The trial wound its slow way onwards. Among the last of the prosecution witnesses, Detective Inspector ‘Persil’ White gave us the pleasure of his company. He seemed a perfectly reasonable police officer and I thought he might be willing to help us. I hadn’t reckoned on the enthusiasm with which ‘Custodial Cookson’ was prepared to help the prosecution out of the lazy and somewhat careless hands of the experienced Vincent Caraway.
‘Detective Inspector, do you from time to time frequent a local pub known as the Needle Arms?’ I asked.
‘I take a drink there occasionally.’
‘And do you sometimes pick up helpful information about local crimes and who commits them?’
‘Let’s say I learn more about crime in Britain at the Needle Arms than I would if I stopped at home reading the paper.’
‘And did you get the information about the Sound Universe break-in from someone in the Needle Arms?’
‘I might have done.’ ‘Persil’ was becoming cautious.
‘And was that someone a member of the Molloy family?’
‘Mr Rumpole,’ the custodial expression had been screwed back on the judge’s face, ‘are you intending to call this member of the Molloy family as a witness?’

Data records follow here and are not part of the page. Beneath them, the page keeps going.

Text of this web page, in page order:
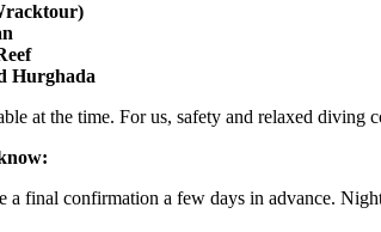
Hurghada
at the time. For us, safety and relaxed diving
final confirmation a few days in advance.
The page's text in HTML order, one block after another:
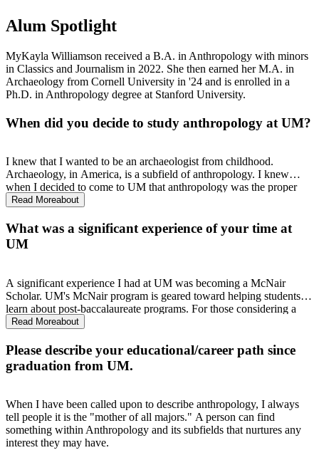
Alum Spotlight
MyKayla Williamson received a B.A. in Anthropology with minors
in Classics and Journalism in 2022. She then earned her M.A. in
Archaeology from Cornell University in '24 and is enrolled in a
Ph.D. in Anthropology degree at Stanford University.
When did you decide to study anthropology at UM?
I knew that I wanted to be an archaeologist from childhood.
Archaeology, in America, is a subfield of anthropology. I knew
when I decided to come to UM that anthropology was the proper
track to learn about cultures scientifically and become an
Read Moreabout
What was a significant experience of your time at
UM
A significant experience I had at UM was becoming a McNair
Scholar. UM's McNair program is geared toward helping students
learn about post-baccalaureate programs. For those considering a
Ph.D., it is a fantastic opportunity.
Read Moreabout
Please describe your educational/career path since
graduation from UM.
When I have been called upon to describe anthropology, I always
tell people it is the "mother of all majors." A person can find
something within Anthropology and its subfields that nurtures any
interest they may have.
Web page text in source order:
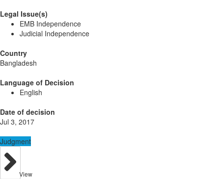
Legal Issue(s)
EMB Independence
Judicial Independence
Country
Bangladesh
Language of Decision
English
Date of decision
Jul 3, 2017
Judgment
View
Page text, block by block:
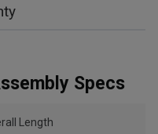
Specs
Length
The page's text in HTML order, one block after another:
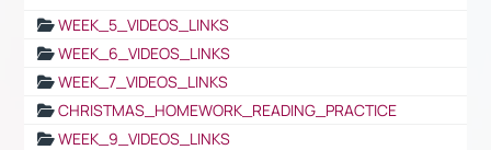
WEEK_5_VIDEOS_LINKS
WEEK_6_VIDEOS_LINKS
WEEK_7_VIDEOS_LINKS
CHRISTMAS_HOMEWORK_READING_PRACTICE
WEEK_9_VIDEOS_LINKS
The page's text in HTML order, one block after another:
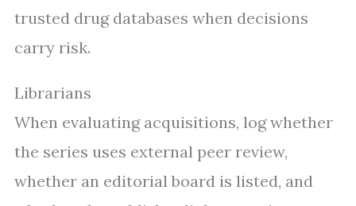
trusted drug databases when decisions
carry risk.
Librarians
When evaluating acquisitions, log whether
the series uses external peer review,
whether an editorial board is listed, and
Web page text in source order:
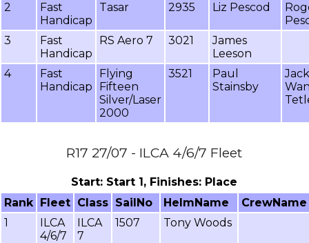
2
Fast
Handicap
Tasar 2935 Liz Pescod
3
Fast
Handicap
RS Aero 7 3021
James
Leeson
4
Fast
Handicap
Flying
Fifteen
Silver/Laser
2000
3521
Paul
Stainsby
R17 27/07 - ILCA 4/6/7 Fleet
Start: Start 1, Finishes: Place
Rank Fleet Class SailNo HelmName
CrewName
1
ILCA
4/6/7
ILCA
7
1507 Tony Woods
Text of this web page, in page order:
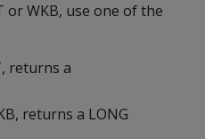
or WKB, use one of the
returns a
returns a LONG
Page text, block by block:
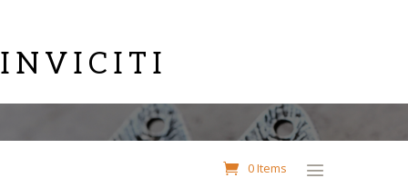
INVICITI
0 Items
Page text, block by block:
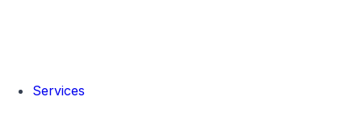
Services

The answer was that I thought any member of the Molloy family would be as likely to help the defence as Judge Cookson was to place Uncle Cyril, if found guilty, upon probation. So I told him, ‘No, Your Honour, I am not calling any member of the Molloy family.’
‘Then I suppose, Mr Caraway, the nature of your objection would be that any communication between the officer and this person from the Molloy family would be pure hearsay.’